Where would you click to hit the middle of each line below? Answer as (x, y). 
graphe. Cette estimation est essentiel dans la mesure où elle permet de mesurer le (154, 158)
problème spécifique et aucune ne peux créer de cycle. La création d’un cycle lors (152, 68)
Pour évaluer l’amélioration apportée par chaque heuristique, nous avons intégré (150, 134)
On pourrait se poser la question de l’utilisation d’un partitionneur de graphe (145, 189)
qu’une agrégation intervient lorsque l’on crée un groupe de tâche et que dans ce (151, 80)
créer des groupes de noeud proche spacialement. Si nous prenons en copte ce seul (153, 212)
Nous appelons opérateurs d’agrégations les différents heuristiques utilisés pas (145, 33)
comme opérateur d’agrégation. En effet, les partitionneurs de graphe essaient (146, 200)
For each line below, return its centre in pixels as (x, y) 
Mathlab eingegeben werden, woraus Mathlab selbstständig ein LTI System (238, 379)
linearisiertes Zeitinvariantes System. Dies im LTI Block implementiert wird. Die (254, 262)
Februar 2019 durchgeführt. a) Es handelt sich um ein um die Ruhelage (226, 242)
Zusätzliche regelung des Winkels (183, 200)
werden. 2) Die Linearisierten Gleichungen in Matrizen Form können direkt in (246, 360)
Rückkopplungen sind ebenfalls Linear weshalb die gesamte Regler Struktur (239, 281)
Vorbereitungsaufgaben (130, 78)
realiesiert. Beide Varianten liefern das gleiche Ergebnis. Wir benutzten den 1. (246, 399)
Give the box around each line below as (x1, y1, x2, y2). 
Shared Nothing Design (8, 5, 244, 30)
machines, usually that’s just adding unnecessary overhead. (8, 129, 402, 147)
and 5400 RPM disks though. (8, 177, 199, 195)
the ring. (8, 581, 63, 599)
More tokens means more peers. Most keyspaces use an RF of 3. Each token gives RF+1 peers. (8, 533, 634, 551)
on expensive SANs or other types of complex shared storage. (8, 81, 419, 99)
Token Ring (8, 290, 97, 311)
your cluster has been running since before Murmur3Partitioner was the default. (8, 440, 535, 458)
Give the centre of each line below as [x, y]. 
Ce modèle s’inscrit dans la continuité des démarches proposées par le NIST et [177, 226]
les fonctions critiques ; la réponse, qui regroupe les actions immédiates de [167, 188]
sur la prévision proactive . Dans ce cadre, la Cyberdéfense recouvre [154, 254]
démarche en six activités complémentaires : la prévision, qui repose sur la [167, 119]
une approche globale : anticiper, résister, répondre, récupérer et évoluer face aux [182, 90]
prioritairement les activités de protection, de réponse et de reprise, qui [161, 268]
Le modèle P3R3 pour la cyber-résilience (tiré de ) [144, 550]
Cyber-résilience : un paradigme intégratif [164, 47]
:::
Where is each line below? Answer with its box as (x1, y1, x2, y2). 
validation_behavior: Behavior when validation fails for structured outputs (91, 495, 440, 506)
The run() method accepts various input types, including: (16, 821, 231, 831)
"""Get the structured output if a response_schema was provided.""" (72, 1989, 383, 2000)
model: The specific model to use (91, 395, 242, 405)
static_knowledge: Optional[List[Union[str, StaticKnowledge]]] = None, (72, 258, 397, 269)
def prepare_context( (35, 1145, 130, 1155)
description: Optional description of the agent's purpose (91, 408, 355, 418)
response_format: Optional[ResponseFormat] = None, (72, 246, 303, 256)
:::
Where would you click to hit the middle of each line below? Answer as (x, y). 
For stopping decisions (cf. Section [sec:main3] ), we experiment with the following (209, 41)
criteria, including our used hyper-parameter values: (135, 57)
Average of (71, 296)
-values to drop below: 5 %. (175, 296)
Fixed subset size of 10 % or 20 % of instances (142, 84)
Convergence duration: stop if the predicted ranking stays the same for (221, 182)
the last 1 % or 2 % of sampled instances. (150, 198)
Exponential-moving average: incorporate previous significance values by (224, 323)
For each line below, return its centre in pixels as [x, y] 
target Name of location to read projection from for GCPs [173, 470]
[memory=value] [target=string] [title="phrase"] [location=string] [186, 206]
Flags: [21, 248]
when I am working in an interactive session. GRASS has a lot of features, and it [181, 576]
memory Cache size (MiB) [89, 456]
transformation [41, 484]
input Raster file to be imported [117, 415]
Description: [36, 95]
:::
Your objective. Look back at the entries above and repeat, unchanged, every line from the line holding "Le modèle P3R3" through the line holding "Cyber-résilience : un".

Answer.
Le modèle P3R3 pour la cyber-résilience (tiré de ) [144, 550]
Cyber-résilience : un paradigme intégratif [164, 47]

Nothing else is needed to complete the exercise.